Michael wants to know if foreign exchange fees wipe out some of the advantages of holding ETFs inside a RRSP:

I am looking at putting part of our RRSPs into indexing (similar to your Sleepy Portfolio) but I am wondering about the effects of the ability to DRIP back the dividends versus buying a low MER fund (such as the TD e-Series Funds). I like Vanguard ETFs (e.g. VWO) but unfortunately the only ETF that TD Waterhouse appears to synthetically let me DRIP is VCK (European MCSI). Thus I was wondering that if every time I received US dollar dividends I would lose out on the spread (I wash trades for my stocks but I can’t wash dividends) and I also obviously lose with having to pay a fee to buy back
in. Would this not wipe out any gains from the Vanguard low fees, especially as this portion of our investments is going to be the buy and ignore (for the most part)?

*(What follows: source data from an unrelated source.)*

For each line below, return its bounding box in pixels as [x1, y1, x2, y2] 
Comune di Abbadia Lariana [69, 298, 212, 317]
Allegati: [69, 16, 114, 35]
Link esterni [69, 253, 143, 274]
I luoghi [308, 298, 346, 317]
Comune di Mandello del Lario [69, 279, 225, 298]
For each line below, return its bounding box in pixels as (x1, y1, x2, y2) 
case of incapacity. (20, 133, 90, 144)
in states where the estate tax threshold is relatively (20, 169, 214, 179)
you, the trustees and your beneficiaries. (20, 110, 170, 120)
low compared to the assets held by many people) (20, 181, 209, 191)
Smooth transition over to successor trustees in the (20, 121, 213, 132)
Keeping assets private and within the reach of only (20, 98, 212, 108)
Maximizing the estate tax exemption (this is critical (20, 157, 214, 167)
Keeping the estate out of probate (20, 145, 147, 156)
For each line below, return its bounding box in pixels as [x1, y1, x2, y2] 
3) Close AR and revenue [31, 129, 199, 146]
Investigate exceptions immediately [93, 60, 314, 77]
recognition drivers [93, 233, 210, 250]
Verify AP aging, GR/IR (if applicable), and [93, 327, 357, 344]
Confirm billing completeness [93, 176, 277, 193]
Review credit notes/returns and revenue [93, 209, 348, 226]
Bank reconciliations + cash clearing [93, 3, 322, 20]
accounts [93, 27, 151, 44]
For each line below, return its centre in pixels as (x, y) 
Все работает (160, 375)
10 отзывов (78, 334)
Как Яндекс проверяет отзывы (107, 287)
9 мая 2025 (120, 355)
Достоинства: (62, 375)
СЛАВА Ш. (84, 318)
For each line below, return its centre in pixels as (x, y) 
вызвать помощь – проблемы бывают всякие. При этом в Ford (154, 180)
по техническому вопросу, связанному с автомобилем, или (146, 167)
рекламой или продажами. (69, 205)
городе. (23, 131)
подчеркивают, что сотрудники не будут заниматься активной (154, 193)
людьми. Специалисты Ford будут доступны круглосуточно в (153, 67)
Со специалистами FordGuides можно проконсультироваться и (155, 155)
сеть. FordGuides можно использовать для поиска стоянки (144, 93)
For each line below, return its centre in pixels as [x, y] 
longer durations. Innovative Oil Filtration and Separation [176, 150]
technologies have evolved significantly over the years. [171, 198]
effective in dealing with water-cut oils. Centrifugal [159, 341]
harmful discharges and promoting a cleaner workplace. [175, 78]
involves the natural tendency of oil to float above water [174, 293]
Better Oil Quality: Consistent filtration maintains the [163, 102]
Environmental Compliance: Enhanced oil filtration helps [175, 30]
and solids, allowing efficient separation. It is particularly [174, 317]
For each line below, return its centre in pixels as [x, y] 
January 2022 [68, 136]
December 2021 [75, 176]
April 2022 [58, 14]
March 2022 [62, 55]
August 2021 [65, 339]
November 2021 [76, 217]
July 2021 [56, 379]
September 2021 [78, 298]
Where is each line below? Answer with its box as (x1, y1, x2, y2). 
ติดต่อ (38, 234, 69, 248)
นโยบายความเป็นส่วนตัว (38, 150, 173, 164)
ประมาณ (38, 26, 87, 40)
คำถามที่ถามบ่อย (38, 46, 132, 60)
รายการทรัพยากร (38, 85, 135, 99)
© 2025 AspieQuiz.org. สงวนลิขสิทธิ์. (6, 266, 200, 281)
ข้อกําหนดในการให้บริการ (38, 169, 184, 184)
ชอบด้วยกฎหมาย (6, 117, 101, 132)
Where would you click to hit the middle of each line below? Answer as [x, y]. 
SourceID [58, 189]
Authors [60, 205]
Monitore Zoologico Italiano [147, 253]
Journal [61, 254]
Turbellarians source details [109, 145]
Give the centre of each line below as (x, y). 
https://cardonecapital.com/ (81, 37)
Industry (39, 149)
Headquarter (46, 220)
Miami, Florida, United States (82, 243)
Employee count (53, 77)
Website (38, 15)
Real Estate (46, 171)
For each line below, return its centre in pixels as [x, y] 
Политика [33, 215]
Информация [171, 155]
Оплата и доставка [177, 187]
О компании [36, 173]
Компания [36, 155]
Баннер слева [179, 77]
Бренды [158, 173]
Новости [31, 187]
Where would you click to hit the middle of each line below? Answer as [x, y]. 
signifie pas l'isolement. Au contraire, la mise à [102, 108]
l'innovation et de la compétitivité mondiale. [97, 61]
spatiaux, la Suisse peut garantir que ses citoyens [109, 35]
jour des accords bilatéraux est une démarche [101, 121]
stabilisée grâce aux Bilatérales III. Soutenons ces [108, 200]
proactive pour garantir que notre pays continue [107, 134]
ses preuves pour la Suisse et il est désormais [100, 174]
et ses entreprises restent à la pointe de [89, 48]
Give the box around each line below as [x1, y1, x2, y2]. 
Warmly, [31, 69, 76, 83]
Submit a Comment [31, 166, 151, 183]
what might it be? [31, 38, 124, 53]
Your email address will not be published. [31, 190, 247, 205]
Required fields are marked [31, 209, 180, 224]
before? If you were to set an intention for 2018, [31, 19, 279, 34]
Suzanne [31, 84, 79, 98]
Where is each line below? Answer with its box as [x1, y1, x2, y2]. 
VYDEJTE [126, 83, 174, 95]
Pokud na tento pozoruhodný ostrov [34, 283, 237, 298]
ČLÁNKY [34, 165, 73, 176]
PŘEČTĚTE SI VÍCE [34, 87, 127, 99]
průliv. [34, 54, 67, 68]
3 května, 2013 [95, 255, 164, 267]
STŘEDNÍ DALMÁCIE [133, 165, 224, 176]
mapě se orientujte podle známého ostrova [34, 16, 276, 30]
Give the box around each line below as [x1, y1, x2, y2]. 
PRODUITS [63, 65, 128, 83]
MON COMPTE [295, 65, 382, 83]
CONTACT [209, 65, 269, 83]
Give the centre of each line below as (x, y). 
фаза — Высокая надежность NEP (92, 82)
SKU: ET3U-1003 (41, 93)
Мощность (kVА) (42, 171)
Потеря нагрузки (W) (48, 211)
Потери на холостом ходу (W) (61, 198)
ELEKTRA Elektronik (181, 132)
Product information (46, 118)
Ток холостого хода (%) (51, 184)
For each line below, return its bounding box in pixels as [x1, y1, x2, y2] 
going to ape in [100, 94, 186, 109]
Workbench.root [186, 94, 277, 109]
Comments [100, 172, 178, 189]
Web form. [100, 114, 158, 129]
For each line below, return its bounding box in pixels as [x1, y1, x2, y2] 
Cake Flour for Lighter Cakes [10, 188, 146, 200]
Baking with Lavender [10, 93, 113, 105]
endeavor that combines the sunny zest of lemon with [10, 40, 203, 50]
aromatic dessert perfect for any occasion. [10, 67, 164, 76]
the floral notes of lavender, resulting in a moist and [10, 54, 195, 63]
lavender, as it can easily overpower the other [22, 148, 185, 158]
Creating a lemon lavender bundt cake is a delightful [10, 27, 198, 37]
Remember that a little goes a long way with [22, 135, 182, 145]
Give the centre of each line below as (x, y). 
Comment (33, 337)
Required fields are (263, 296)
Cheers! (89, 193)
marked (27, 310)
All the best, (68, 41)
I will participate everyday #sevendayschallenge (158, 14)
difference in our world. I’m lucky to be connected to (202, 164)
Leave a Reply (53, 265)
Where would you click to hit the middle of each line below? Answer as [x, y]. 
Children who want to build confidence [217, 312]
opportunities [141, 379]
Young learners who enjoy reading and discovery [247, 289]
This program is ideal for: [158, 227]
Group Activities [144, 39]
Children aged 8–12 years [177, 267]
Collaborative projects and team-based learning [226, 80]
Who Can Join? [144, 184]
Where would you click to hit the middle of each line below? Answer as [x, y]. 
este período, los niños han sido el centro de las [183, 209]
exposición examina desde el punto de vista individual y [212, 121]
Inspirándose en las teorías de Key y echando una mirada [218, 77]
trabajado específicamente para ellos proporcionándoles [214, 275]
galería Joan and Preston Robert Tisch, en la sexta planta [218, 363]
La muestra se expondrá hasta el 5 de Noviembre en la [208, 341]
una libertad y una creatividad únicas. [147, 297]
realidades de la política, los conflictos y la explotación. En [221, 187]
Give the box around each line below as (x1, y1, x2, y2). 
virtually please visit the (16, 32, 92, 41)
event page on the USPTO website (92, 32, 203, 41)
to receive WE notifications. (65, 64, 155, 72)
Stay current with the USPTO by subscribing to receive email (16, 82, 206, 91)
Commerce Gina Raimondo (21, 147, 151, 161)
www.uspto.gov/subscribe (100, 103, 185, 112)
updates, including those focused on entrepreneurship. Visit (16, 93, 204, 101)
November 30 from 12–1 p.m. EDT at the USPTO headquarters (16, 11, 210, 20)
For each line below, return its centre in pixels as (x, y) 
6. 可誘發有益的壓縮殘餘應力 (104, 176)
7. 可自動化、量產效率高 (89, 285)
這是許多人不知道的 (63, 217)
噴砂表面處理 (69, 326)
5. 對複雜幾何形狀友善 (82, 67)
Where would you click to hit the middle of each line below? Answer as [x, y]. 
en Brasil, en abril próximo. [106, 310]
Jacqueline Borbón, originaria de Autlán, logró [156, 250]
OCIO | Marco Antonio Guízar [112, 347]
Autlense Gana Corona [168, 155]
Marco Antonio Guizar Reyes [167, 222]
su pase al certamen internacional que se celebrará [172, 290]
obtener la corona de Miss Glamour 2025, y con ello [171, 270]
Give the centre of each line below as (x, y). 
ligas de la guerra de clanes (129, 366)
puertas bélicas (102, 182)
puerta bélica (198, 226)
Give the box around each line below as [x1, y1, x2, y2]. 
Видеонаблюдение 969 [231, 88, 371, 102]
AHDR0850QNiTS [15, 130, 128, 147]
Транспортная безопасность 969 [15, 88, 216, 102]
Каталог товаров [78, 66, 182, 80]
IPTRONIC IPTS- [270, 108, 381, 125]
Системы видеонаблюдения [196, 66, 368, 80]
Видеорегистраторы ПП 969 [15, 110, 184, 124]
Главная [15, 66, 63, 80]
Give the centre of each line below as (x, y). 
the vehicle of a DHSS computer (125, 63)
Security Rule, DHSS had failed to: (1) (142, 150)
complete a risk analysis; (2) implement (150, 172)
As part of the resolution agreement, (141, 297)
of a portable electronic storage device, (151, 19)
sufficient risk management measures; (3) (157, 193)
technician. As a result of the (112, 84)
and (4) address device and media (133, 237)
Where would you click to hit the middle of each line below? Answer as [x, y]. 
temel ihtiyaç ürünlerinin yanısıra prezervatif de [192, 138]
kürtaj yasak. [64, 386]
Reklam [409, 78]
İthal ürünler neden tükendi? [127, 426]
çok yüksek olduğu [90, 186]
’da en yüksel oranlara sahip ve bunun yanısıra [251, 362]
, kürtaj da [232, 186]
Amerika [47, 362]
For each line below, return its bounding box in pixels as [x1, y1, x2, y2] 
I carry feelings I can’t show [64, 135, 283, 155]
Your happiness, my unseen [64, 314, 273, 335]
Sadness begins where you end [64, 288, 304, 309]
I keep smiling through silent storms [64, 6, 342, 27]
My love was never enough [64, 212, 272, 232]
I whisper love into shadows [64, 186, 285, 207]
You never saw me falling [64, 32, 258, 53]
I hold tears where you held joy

I personally don’t use DRIPs, preferring instead to collect dividends and reinvesting periodically. While it would be nice to have the ability to DRIP all ETFs, I view the exchange penalty paid on converting foreign dividends as a small expense that doesn’t wipe out the fee advantages of Vanguard ETFs.

First, a clarification: there is no low-fee emerging market e-series fund equivalent to the VWO available. So, let’s compare VEA (Vanguard Europe Pacific Fund) with its equivalent TD e-Series International index fund.

Let’s say, you’ve invested $10,000 in VEA. The fund has a yield of about 2%. That would mean a dividend of $200 per year. If you paid 3% in currency exchange fees (USD to CAD when dividends are paid and CAD to USD when you reinvest the dividends), it works out to $6 or 0.06%. The MER on VEA is 0.15% and if you add the 0.06% in currency exchange fees, VEA will cost you 0.21% per year compared to 0.48% for the TD e-Series fund.

I wouldn’t call the VEA versus TD e-Series fund decision a no-brainer because you have to figure in the initial cost of currency conversion (1% of your initial investment) and the commissions paid to buy VEA into your equation. A rough back-of-the-envelope calculation shows that you can get back the initial currency fee in about 4 to 5 years of investing in the VEA. If you are a long-term investor (by which I mean more than 15 years), you’d save money by choosing VEA over the index mutual fund.

Also, Questrade’s recent announcement to allow Canadians to hold U.S. dollars in their RRSPs might prompt competing brokers to allow investors to do the same. When that happens, this question becomes moot because you won’t have to convert U.S. dollar dividends back and forth.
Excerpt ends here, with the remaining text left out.